→ **Problem to solve**
Write out again, exactly, the lines below starting at the one with "mind.Her passion is building bridges between science and" and ending at the one with "an open mind.Her".

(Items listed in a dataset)
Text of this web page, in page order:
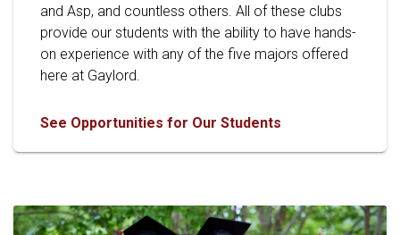
and Asp, and countless others. All of these clubs
provide our students with the ability to have hands-
on experience with any of the five majors offered
here at Gaylord.
See Opportunities for Our Students
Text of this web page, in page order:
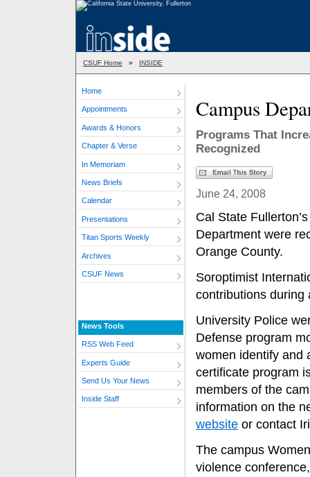
CSUF Home » INSIDE
Home
Appointments
Awards & Honors
Chapter & Verse
In Memoriam
News Briefs
Calendar
Presentations
Titan Sports Weekly
Archives
CSUF News
News Tools
RSS Web Feed
Experts Guide
Send Us Your News
Inside Staff
Campus
Programs That
Recognized
June 24, 2008
Cal State
Department were
Orange County.
Soroptimist
contributions during
University Police
Defense program
women identify and
certificate program
members of the
information on the
website or contact
The campus
violence
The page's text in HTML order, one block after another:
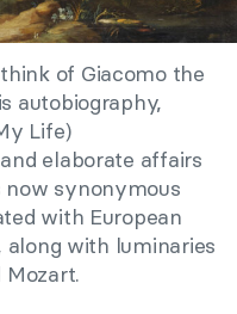
of Giacomo the
autobiography,
Life)
elaborate affairs
synonymous
with European
along with luminaries
Mozart.
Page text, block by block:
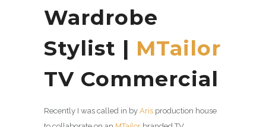
Wardrobe
Stylist | MTailor
TV Commercial
Recently I was called in by Aris production house
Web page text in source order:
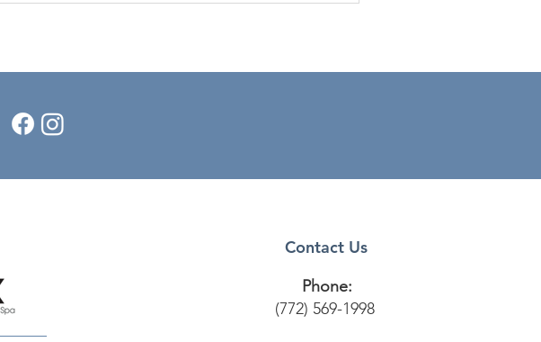
Contact Us
Phone:
(772) 569-1998
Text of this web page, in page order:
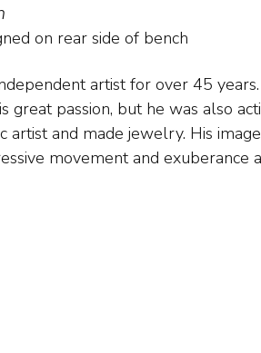
on rear side of bench
artist for over 45
great passion, but he was also
artist and made jewelry. His
movement and exuberance
'silent', intimate images are
Bakker's most important subject.
of inspiration here. His work
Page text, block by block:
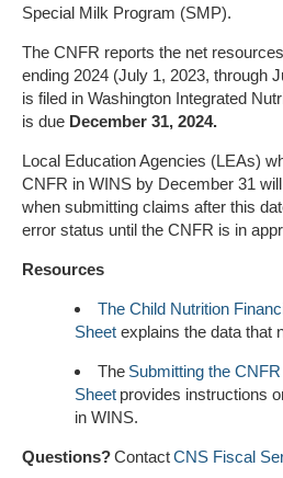
Special Milk Program (SMP).
The CNFR reports the net
ending 2024 (July 1, 2023, through
is filed in Washington Integrated
is due December 31, 2024.
Local Education Agencies (LEAs)
CNFR in WINS by December 31
when submitting claims after this
error status until the CNFR is in
Resources
The Child Nutrition
Sheet explains the data that
The Submitting the
Sheet provides instructions
in WINS.
Questions?ContactCNS Fiscal
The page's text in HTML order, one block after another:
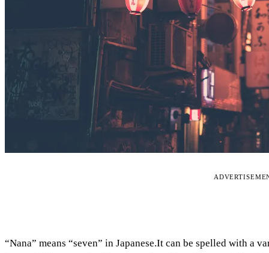
“Nana” means “seven” in Japanese.It can be spelled with a
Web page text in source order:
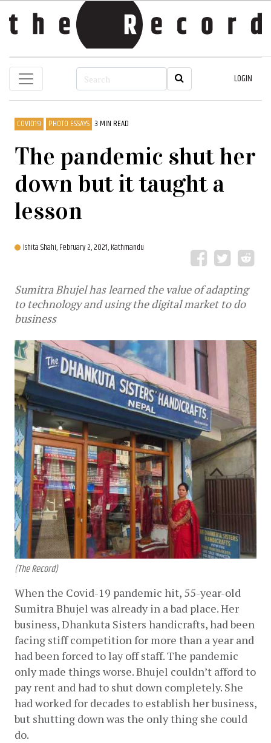
LOGIN
COVID19 PHOTO ESSAYS 3 MIN READ
The pandemic shut her
down but it taught a
lesson
Ishita Shahi,February 2, 2021, Kathmandu
Sumitra Bhujel has learned the value of adapting
to technology and using the digital market to do
business
(The Record)
When the Covid-19 pandemic hit, 55-year-old
Sumitra Bhujel was already in a bad place. Her
business, Dhankuta Sisters handicrafts, had been
facing stiff competition for more than a year and
had been forced to lay off staff. The pandemic
only made things worse. Bhujel couldn’t afford to
pay rent and had to shut down completely. She
had worked for decades to establish her business,
but shutting down was the only thing she could
do.
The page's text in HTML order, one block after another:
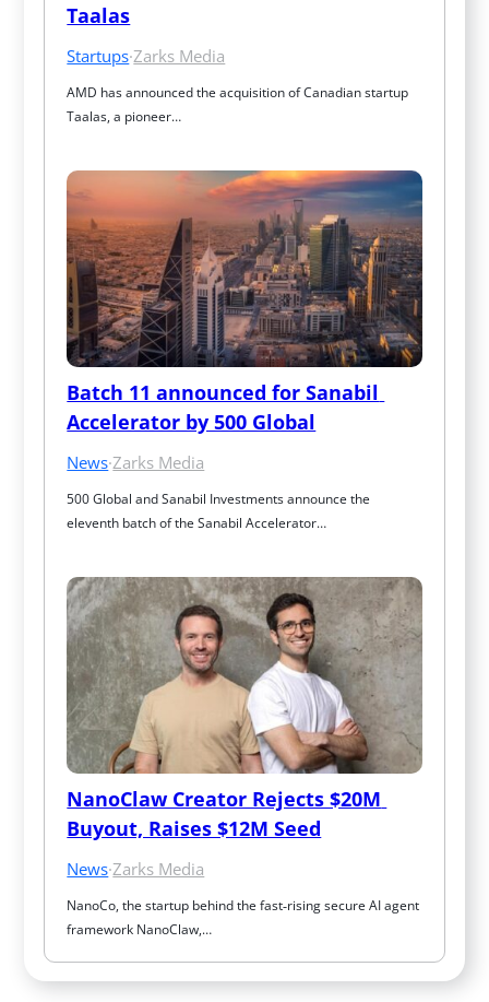
Taalas
Startups·Zarks Media
AMD has announced the acquisition of Canadian startup
Taalas, a pioneer…
Batch 11 announced for Sanabil
Accelerator by 500 Global
News·Zarks Media
500 Global and Sanabil Investments announce the
eleventh batch of the Sanabil Accelerator…
NanoClaw Creator Rejects $20M
Buyout, Raises $12M Seed
News·Zarks Media
NanoCo, the startup behind the fast‑rising secure AI agent
framework NanoClaw,…
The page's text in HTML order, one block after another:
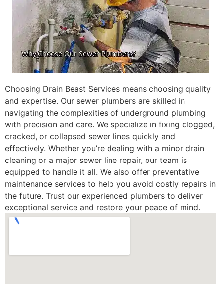
Choosing Drain Beast Services means choosing quality
and expertise. Our sewer plumbers are skilled in
navigating the complexities of underground plumbing
with precision and care. We specialize in fixing clogged,
cracked, or collapsed sewer lines quickly and
effectively. Whether you’re dealing with a minor drain
cleaning or a major sewer line repair, our team is
equipped to handle it all. We also offer preventative
maintenance services to help you avoid costly repairs in
the future. Trust our experienced plumbers to deliver
exceptional service and restore your peace of mind.
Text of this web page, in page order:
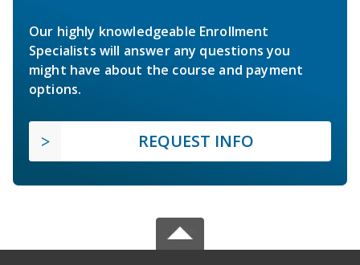
Our highly knowledgeable Enrollment
Specialists will answer any questions you
might have about the course and payment
options.
REQUEST INFO
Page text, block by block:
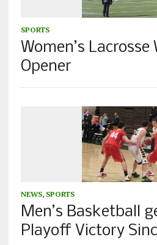
SPORTS
Women’s Lacrosse
Opener
NEWS, SPORTS
Men’s Basketball
Playoff Victory
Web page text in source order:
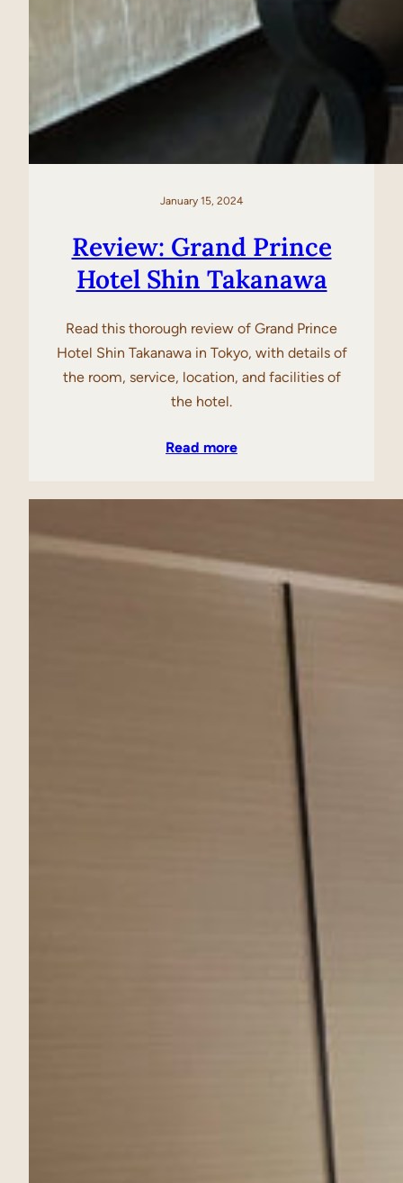
January 15, 2024
Review: Grand Prince
Hotel Shin Takanawa
Read this thorough review of Grand Prince
Hotel Shin Takanawa in Tokyo, with details of
the room, service, location, and facilities of
the hotel.
Read more
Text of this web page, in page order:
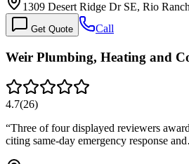
1309 Desert Ridge Dr SE, Rio
Get Quote Call
Weir Plumbing, Heating and
4.7(26)
“Three of four displayed reviewers
citing same-day emergency response
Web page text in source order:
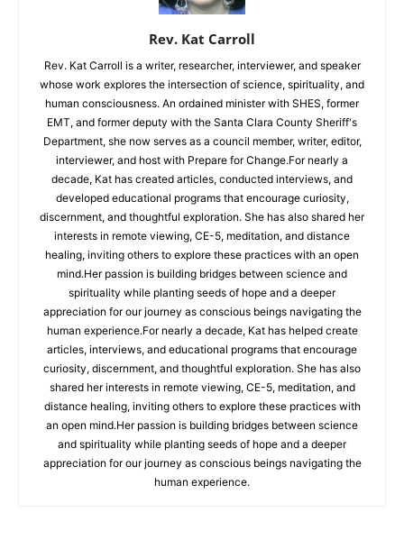
Rev. Kat Carroll
Rev. Kat Carroll is a writer, researcher, interviewer, and speaker
whose work explores the intersection of science, spirituality, and
human consciousness. An ordained minister with SHES, former
EMT, and former deputy with the Santa Clara County Sheriff's
Department, she now serves as a council member, writer, editor,
interviewer, and host with Prepare for Change.For nearly a
decade, Kat has created articles, conducted interviews, and
developed educational programs that encourage curiosity,
discernment, and thoughtful exploration. She has also shared her
interests in remote viewing, CE-5, meditation, and distance
healing, inviting others to explore these practices with an open
mind.Her passion is building bridges between science and
spirituality while planting seeds of hope and a deeper
appreciation for our journey as conscious beings navigating the
human experience.For nearly a decade, Kat has helped create
articles, interviews, and educational programs that encourage
curiosity, discernment, and thoughtful exploration. She has also
shared her interests in remote viewing, CE-5, meditation, and
distance healing, inviting others to explore these practices with
an open mind.Her passion is building bridges between science
and spirituality while planting seeds of hope and a deeper
appreciation for our journey as conscious beings navigating the
human experience.
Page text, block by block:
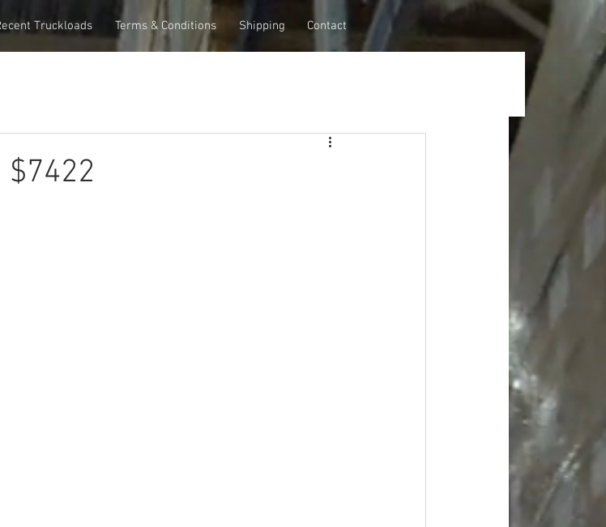
Truckloads Terms & Conditions Shipping Contact
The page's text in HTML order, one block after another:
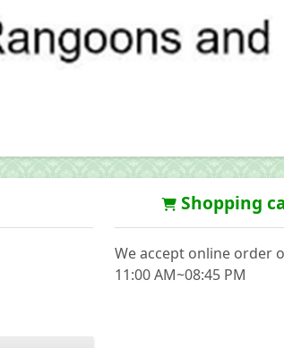
Shopping
We accept online order
11:00 AM~08:45 PM

→ **Written response**
mind.Her passion is building bridges between science and
spirituality while planting seeds of hope and a deeper
appreciation for our journey as conscious beings navigating the
human experience.For nearly a decade, Kat has helped create
articles, interviews, and educational programs that encourage
curiosity, discernment, and thoughtful exploration. She has also
shared her interests in remote viewing, CE-5, meditation, and
distance healing, inviting others to explore these practices with
an open mind.Her passion is building bridges between science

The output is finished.